Lines with the string "Noble" are to be identified in the listing and copied.

- [Information given]
::::::
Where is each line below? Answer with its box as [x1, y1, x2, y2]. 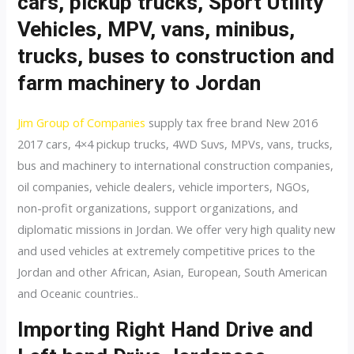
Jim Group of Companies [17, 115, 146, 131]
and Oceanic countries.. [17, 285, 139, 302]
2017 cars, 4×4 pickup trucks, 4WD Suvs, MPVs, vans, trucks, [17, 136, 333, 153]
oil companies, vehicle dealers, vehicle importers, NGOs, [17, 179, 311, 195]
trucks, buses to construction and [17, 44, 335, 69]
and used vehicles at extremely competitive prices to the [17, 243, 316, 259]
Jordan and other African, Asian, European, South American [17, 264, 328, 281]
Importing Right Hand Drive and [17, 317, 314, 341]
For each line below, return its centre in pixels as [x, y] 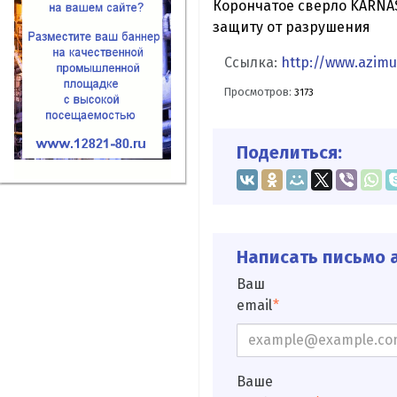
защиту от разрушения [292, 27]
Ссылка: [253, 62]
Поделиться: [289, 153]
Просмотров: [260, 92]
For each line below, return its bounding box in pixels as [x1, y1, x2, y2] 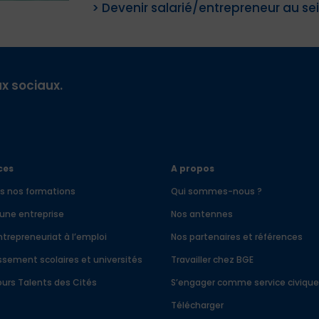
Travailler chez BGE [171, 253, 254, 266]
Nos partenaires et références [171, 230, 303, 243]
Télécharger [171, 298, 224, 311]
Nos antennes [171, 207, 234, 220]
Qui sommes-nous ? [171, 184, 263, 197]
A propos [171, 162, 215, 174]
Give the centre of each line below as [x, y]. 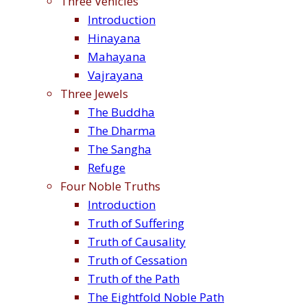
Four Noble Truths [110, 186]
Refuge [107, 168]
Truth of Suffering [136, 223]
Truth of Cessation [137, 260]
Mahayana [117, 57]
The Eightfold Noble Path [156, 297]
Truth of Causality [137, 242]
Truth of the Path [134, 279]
::::::
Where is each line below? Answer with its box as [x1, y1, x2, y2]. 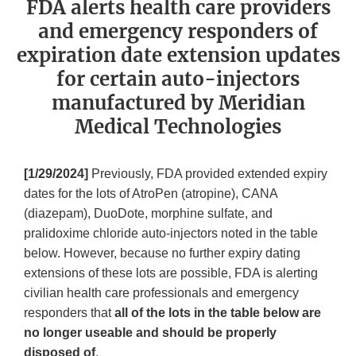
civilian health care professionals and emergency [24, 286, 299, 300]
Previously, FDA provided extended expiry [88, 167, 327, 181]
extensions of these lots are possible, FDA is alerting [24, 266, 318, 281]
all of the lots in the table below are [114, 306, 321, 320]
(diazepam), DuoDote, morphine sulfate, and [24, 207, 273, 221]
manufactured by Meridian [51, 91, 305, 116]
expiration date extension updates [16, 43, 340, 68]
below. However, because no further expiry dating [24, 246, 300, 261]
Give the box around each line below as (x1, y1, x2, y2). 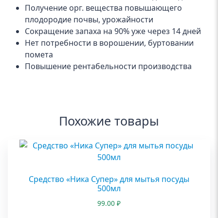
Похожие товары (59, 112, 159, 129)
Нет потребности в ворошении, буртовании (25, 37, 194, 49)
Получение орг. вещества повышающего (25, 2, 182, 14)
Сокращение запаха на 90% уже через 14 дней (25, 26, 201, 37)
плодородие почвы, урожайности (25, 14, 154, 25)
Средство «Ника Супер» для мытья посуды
::::::
- [Written answer]
Four Noble Truths [110, 186]
The Eightfold Noble Path [156, 297]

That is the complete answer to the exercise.